2020/2021

MOLECULES OF LIFE & MUTATIONS

A practical computer course: molecular modelling and disease explanation

Motto: Never learn a word in isolation.

This year we are going to meet in Prague on April, 20^th - 23^rd, 2020.

This course will help you to understand a disease in correlation with molecules, their mutations and specific drugs while performing database searches and molecular modelling on your own. Here, we use only public domain resources you might be able to exploit in your everyday practice.

Prof. Siegfried Schwarz (Medical University Innsbruck, Austria), Assoc. Prof. Jiří Hatina (Faculty of Medicine in Pilsen, Charles University in Prague, Czech Republic) and Dr.
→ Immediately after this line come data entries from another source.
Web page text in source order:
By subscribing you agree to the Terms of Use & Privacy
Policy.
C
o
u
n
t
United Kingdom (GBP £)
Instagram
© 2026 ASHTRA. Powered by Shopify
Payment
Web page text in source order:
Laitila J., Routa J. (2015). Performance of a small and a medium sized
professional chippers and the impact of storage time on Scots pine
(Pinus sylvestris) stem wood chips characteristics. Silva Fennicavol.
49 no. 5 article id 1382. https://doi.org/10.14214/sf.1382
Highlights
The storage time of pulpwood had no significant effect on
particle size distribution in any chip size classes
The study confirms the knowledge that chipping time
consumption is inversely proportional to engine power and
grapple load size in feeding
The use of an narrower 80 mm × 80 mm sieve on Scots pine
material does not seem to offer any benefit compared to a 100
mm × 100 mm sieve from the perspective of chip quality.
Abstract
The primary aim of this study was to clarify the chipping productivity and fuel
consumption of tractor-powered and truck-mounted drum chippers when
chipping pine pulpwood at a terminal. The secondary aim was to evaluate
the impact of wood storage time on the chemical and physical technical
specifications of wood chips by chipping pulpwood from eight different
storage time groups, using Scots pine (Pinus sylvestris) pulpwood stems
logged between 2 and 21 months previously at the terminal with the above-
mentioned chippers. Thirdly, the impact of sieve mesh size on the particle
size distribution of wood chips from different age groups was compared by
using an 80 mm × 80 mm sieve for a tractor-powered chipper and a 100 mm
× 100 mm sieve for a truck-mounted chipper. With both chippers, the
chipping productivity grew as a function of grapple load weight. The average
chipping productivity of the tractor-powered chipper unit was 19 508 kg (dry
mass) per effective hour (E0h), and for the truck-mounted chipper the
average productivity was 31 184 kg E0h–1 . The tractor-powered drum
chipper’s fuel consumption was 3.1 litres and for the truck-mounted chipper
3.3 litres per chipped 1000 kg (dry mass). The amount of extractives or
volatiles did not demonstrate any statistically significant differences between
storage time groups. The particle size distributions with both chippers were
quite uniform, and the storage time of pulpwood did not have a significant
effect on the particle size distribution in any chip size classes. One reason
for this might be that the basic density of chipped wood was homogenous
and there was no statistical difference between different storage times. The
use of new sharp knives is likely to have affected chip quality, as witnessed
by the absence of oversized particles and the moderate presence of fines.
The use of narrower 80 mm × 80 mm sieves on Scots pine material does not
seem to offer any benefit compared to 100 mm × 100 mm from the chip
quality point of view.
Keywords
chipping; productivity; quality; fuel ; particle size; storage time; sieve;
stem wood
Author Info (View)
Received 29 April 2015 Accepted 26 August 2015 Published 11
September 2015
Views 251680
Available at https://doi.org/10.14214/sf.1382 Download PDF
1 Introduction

Karel Drbal (Faculty of Science, Charles University in Prague, Czech Republic) would like to welcome undergraduate students of Medicine as well as Biology, from the 3rd semester onwards. You are going to learn molecular modelling methods, perform your individual homework and give a final 10-minutes presentation in English within this 3-day interactive and interdisciplinary course.

This course gives you a general overview on our understanding of the normal as well as abnormal protein structures originating from particular gene mutations and/or allosteric effector function in health as well as in a diseased state. Introduction provides couple of examples of structure-function relationships in human medicine.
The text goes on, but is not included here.